Government's Cybersecurity Response
CERT-In's New Directives
India's cybersecurity regulator CERT-In issued landmark directives in 2022 requiring all organisations to report cybersecurity incidents within 6 hours — one of the strictest reporting timelines globally. While these directives faced initial criticism from industry for the administrative burden, they have dramatically improved incident visibility and CERT-In's ability to coordinate responses to major attacks.
The Digital India Act and Data Protection Framework
India's Digital Personal Data Protection Act 2023 (DPDPA) established for the first time comprehensive data protection obligations for Indian organisations. Companies collecting personal data must implement "reasonable security safeguards" — a standard CERT-In has begun elaborating through technical guidance notes. Non-compliance penalties can reach ₹250 crore — creating real financial incentives for cybersecurity investment.
National Cybersecurity Reference Framework
India's National Cybersecurity Strategy 2026, released by the National Security Council Secretariat, outlines a framework for protecting critical information infrastructure across 10 sectors: power, banking, telecom, transport, healthcare, space, defence, petroleum, water, and e-governance. The strategy mandates a dedicated Chief Information Security Officer (CISO) for all organisations in these sectors employing more than 1,000 people.

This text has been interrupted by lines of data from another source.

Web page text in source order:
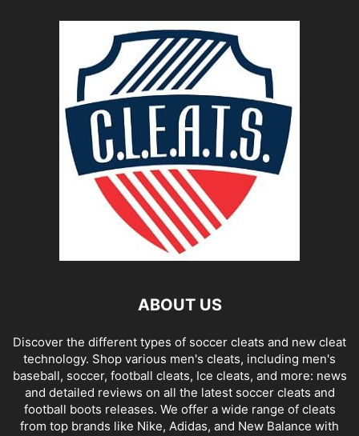
ABOUT US
Discover the different types of soccer cleats and new cleat
technology. Shop various men's cleats, including men's
baseball, soccer, football cleats, Ice cleats, and more: news
and detailed reviews on all the latest soccer cleats and
football boots releases. We offer a wide range of cleats
from top brands like Nike, Adidas, and New Balance with
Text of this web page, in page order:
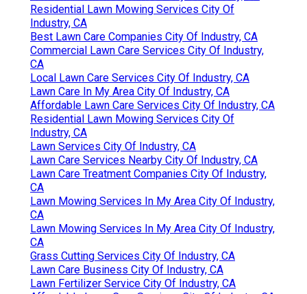
Residential Lawn Mowing Services City Of
Industry, CA
Best Lawn Care Companies City Of Industry, CA
Commercial Lawn Care Services City Of Industry,
CA
Local Lawn Care Services City Of Industry, CA
Lawn Care In My Area City Of Industry, CA
Affordable Lawn Care Services City Of Industry, CA
Residential Lawn Mowing Services City Of
Industry, CA
Lawn Services City Of Industry, CA
Lawn Care Services Nearby City Of Industry, CA
Lawn Care Treatment Companies City Of Industry,
CA
Lawn Mowing Services In My Area City Of Industry,
CA
Lawn Mowing Services In My Area City Of Industry,
CA
Grass Cutting Services City Of Industry, CA
Lawn Care Business City Of Industry, CA
Lawn Fertilizer Service City Of Industry, CA

The Cybersecurity Skills Gap
India faces a severe cybersecurity talent shortage. TeamLease Digital estimates India needs approximately 10 lakh cybersecurity professionals by 2027 but currently has just 2.1 lakh — a gap of approximately 7.9 lakh professionals. This shortage drives up salaries (senior cybersecurity professionals command ₹25-60 lakh annually, with specialists in areas like cloud security, OT security, and threat intelligence earning significantly more) and leaves many organisations inadequately defended.

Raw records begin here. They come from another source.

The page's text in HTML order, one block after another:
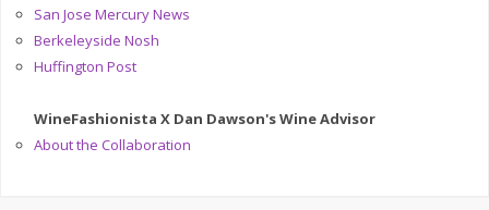
San Jose Mercury News
Berkeleyside Nosh
Huffington Post
WineFashionista X Dan Dawson's Wine Advisor
About the Collaboration

Several initiatives aim to address this gap. IIT Kanpur has launched an iMTech in Cybersecurity programme. NASSCOM's Future Skills Prime platform offers government-subsidised cybersecurity certifications. CERT-In runs free training programmes for government IT personnel. However, closing a 7.9-lakh person gap through education alone will take years.

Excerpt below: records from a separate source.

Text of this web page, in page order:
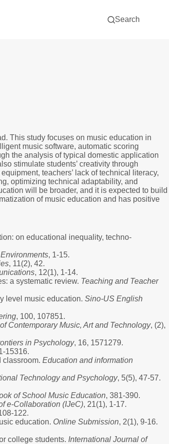
Search
This study focuses on music education in
music software, automatic scoring
the analysis of typical domestic application
stimulate students’ creativity through
teachers’ lack of technical literacy,
optimizing technical adaptability, and
will be broader, and it is expected to build
of music education and has positive
on educational inequality, techno-
, 1-15.
, 11(2), 42.
, 12(1), 1-14.
a systematic review. Teaching and Teacher
level music education. Sino-US English
, 100, 107851.
Contemporary Music, Art and Technology, (2),
in Psychology, 16, 1571279.
15316.
classroom. Education and information
Technology and Psychology, 5(5), 47-57.
of School Music Education, 381-390.
e-Collaboration (IJeC), 21(1), 1-17.
122.
education. Online Submission, 2(1), 9-16.
college students. International Journal of

How Indian Businesses Can Protect Themselves
For Indian organisations navigating the threat landscape, cybersecurity experts recommend a layered defence strategy:
- Zero Trust Architecture: Never trust, always verify — all users, even insiders, must be authenticated for every access request
- Multi-Factor Authentication (MFA): Mandatory for all administrative and remote access — MFA blocks over 99% of account compromise attacks according to Microsoft
- Regular Patching: Over 60% of successful breaches exploit known vulnerabilities with available patches — timely patching is the single highest-ROI security measure
- Employee Training: Phishing remains the #1 entry point — regular phishing simulation training reduces click rates by 70%+
- Incident Response Planning: Organisations with tested incident response plans contain breaches 54 days faster and save an average of ₹2 crore in breach costs
- CERT-In Compliance: Ensure 6-hour incident reporting capability and designated SPOC with CERT-In to avoid regulatory penalties
In an era where India's digital economy transacts trillions of rupees online and stores the health, financial, and identity data of over a billion citizens, cybersecurity is no longer an IT department concern — it is a fundamental business and national security imperative.